For Broadway shows and other types of shows that use computer-based rigs for keyboard players, mixing, and other tasks, the transition to Apple Silicon may also allow sound designers and programmers to “do more with less”.
Machine Learning and Neural Engine
Apple’s A-series SoCs are equipped with dedicated processors for machine learning and a neural engine. It’ll be interesting to see if Apple or third-party developers take advantage of these chips to build AI-based recommendations into Logic Pro X, MainStage, and other products.
Musicians often get stuck in the “music should be organic, AI is bad” point of view, but I’d argue that it’s too early to jump to that conclusion because no one has really combined music and AI in a seamless manner with really good UX.
I wouldn’t be surprised if Siri turns into an AI that’s capable of understanding a musician’s performance style or mixing tendencies and making recommendations or improvements automatically in the next 4-5 years.
GPU Acceleration for Plugins
Instrument and effects plugins are computationally-heavy, especially things like convolution reverbs, modeled instruments, etc. Apple’s Metal library allows developers to tap into GPUs for complex parallel calculations that traditional CPUs are not good at. As we already know, Apple’s A-series SoCs have excellent GPU capabilities.Combined with other SoC goodies like high-bandwidth caches, performance controllers, and other task-specific processors, we may see a high leap forward in terms of plugin efficiency, usability, and latency.

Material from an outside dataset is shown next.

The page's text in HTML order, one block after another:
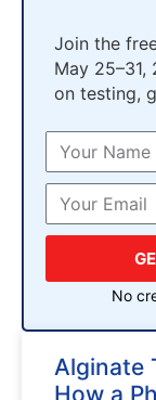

Low-level access to the GPU may enable developers to build reduce processing latency, which is great news for MainStage users who want to use plugins during live performance with minimal latency.
I’m really excited to see where Apple Silicon takes us over the next 4-5 years. I think ARM-based Macs have the potential to shake things up and democratize high performance computing for creatives in a variety of industries. Imagine a world where you no longer need a $3,000 MacBook Pro to make the music you want to make without compromising on workflow.
With that said, Apple did state that there are still Intel-based Macs on the horizon, and that the transition to Apple Silicon is expected to take two years. If you’re a musician who’s in the market for a new computer now, I’d recommend waiting for Apple’s first ARM-based Mac, which will be released sometime in the next six months. When that happens, check out the computer and the benchmarks, and move forward from there.
What are your thoughts on Apple Silicon? Let me know.